*REQUIRED ACTION:*
Every line below is to be copied exactly, with the pictures left out.

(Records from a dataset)
%%

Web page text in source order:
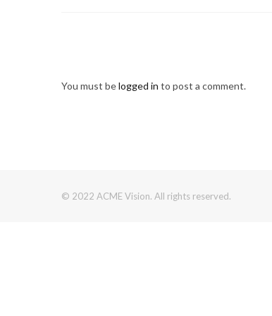
You must belogged in to post a comment.
© 2022 ACME Vision. All rights reserved.
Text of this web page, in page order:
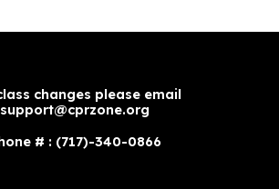
changes please email
support@cprzone.org
# : (717)-340-0866
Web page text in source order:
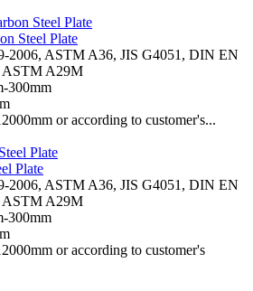
Steel Plate
2006, ASTM A36, JIS G4051, DIN EN
ASTM A29M
300mm
or according to customer's...
Plate
2006, ASTM A36, JIS G4051, DIN EN
ASTM A29M
300mm
or according to customer's
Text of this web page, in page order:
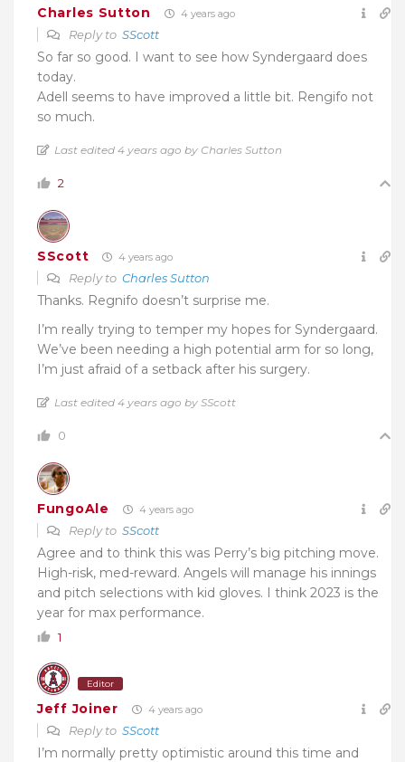
Charles Sutton 4 years ago
Reply to SScott
So far so good. I want to see how Syndergaard does
today.
Adell seems to have improved a little bit. Rengifo not
so much.
Last edited 4 years ago by Charles Sutton
2
SScott 4 years ago
Reply to Charles Sutton
Thanks. Regnifo doesn’t surprise me.
I’m really trying to temper my hopes for Syndergaard.
We’ve been needing a high potential arm for so long,
I’m just afraid of a setback after his surgery.
Last edited 4 years ago by SScott
0
FungoAle 4 years ago
Reply to SScott
Agree and to think this was Perry’s big pitching move.
High-risk, med-reward. Angels will manage his innings
and pitch selections with kid gloves. I think 2023 is the
year for max performance.
1
Editor
Jeff Joiner 4 years ago
Reply to SScott
I’m normally pretty optimistic around this time and
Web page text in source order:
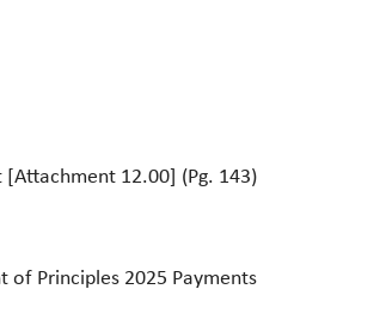
12.00] (Pg. 143)
of Principles 2025 Payments
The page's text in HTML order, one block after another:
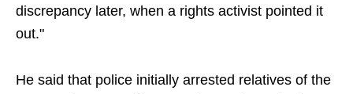
discrepancy later, when a rights activist pointed it
out."
He said that police initially arrested relatives of the
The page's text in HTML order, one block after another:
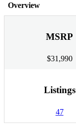
Overview
MSRP
$31,990
Listings
47
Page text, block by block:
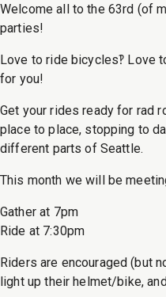
Welcome all to the 63rd (of
parties!
Love to ride bicycles‽ Love
for you!
Get your rides ready for rad
place to place, stopping to
different parts of Seattle.
This month we will be
Gather at 7pm
Ride at 7:30pm
Riders are encouraged (but
light up their helmet/bike,
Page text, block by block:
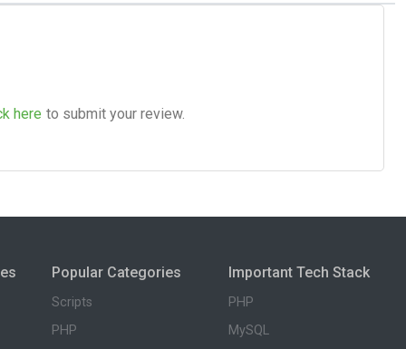
here to submit your review.
Popular Categories
Scripts
PHP
Important Tech Stack
PHP
MySQL
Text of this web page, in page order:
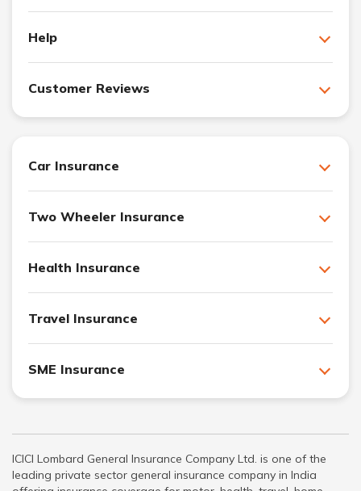
Help
Customer Reviews
Car Insurance
Two Wheeler Insurance
Health Insurance
Travel Insurance
SME Insurance
ICICI Lombard General Insurance Company Ltd. is one of the
leading private sector general insurance company in India
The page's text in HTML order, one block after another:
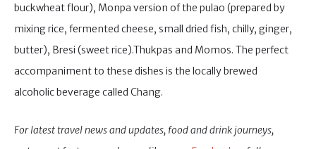
buckwheat flour), Monpa version of the pulao (prepared by
mixing rice, fermented cheese, small dried fish, chilly, ginger,
butter), Bresi (sweet rice).Thukpas and Momos. The perfect
accompaniment to these dishes is the locally brewed
alcoholic beverage called Chang.
For latest travel news and updates, food and drink journeys,
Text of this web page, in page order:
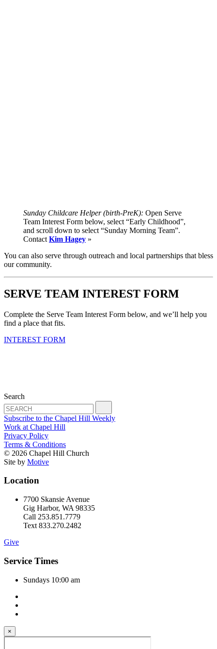
Sunday Childcare Helper (birth-PreK): Open Serve
Team Interest Form below, select “Early Childhood”,
and scroll down to select “Sunday Morning Team”.
Contact Kim Hagey »
You can also serve through outreach and local partnerships that bless
our community.
SERVE TEAM INTEREST FORM
Complete the Serve Team Interest Form below, and we’ll help you
find a place that fits.
INTEREST FORM
Search
Subscribe to the Chapel Hill Weekly
Work at Chapel Hill
Privacy Policy
Terms & Conditions
© 2026 Chapel Hill Church
Site by Motive
Location
7700 Skansie Avenue
Gig Harbor, WA 98335
Call 253.851.7779
Text 833.270.2482
Give
Service Times
Sundays 10:00 am
×

%%

*ANSWER BOX:*
Web page text in source order:
You must belogged in to post a comment.
© 2022 ACME Vision. All rights reserved.
Text of this web page, in page order:
changes please email
support@cprzone.org
# : (717)-340-0866
Web page text in source order:
Steel Plate
2006, ASTM A36, JIS G4051, DIN EN
ASTM A29M
300mm
or according to customer's...
Plate
2006, ASTM A36, JIS G4051, DIN EN
ASTM A29M
300mm
or according to customer's
Text of this web page, in page order:
Charles Sutton 4 years ago
Reply to SScott
So far so good. I want to see how Syndergaard does
today.
Adell seems to have improved a little bit. Rengifo not
so much.
Last edited 4 years ago by Charles Sutton
2
SScott 4 years ago
Reply to Charles Sutton
Thanks. Regnifo doesn’t surprise me.
I’m really trying to temper my hopes for Syndergaard.
We’ve been needing a high potential arm for so long,
I’m just afraid of a setback after his surgery.
Last edited 4 years ago by SScott
0
FungoAle 4 years ago
Reply to SScott
Agree and to think this was Perry’s big pitching move.
High-risk, med-reward. Angels will manage his innings
and pitch selections with kid gloves. I think 2023 is the
year for max performance.
1
Editor
Jeff Joiner 4 years ago
Reply to SScott
I’m normally pretty optimistic around this time and
Web page text in source order:
12.00] (Pg. 143)
of Principles 2025 Payments
The page's text in HTML order, one block after another:
discrepancy later, when a rights activist pointed it
out."
He said that police initially arrested relatives of the
The page's text in HTML order, one block after another:
Overview
MSRP
$31,990
Listings
47
Page text, block by block:
Welcome all to the 63rd (of
parties!
Love to ride bicycles‽ Love
for you!
Get your rides ready for rad
place to place, stopping to
different parts of Seattle.
This month we will be
Gather at 7pm
Ride at 7:30pm
Riders are encouraged (but
light up their helmet/bike,
Page text, block by block:
here to submit your review.
Popular Categories
Scripts
PHP
Important Tech Stack
PHP
MySQL
Text of this web page, in page order:
Help
Customer Reviews
Car Insurance
Two Wheeler Insurance
Health Insurance
Travel Insurance
SME Insurance
ICICI Lombard General Insurance Company Ltd. is one of the
leading private sector general insurance company in India
The page's text in HTML order, one block after another:
buckwheat flour), Monpa version of the pulao (prepared by
mixing rice, fermented cheese, small dried fish, chilly, ginger,
butter), Bresi (sweet rice).Thukpas and Momos. The perfect
accompaniment to these dishes is the locally brewed
alcoholic beverage called Chang.
For latest travel news and updates, food and drink journeys,
Text of this web page, in page order:
Sunday Childcare Helper (birth-PreK): Open Serve
Team Interest Form below, select “Early Childhood”,
and scroll down to select “Sunday Morning Team”.
Contact Kim Hagey »
You can also serve through outreach and local partnerships that bless
our community.
SERVE TEAM INTEREST FORM
Complete the Serve Team Interest Form below, and we’ll help you
find a place that fits.
INTEREST FORM
Search
Subscribe to the Chapel Hill Weekly
Work at Chapel Hill
Privacy Policy
Terms & Conditions
© 2026 Chapel Hill Church
Site by Motive
Location
7700 Skansie Avenue
Gig Harbor, WA 98335
Call 253.851.7779
Text 833.270.2482
Give
Service Times
Sundays 10:00 am
×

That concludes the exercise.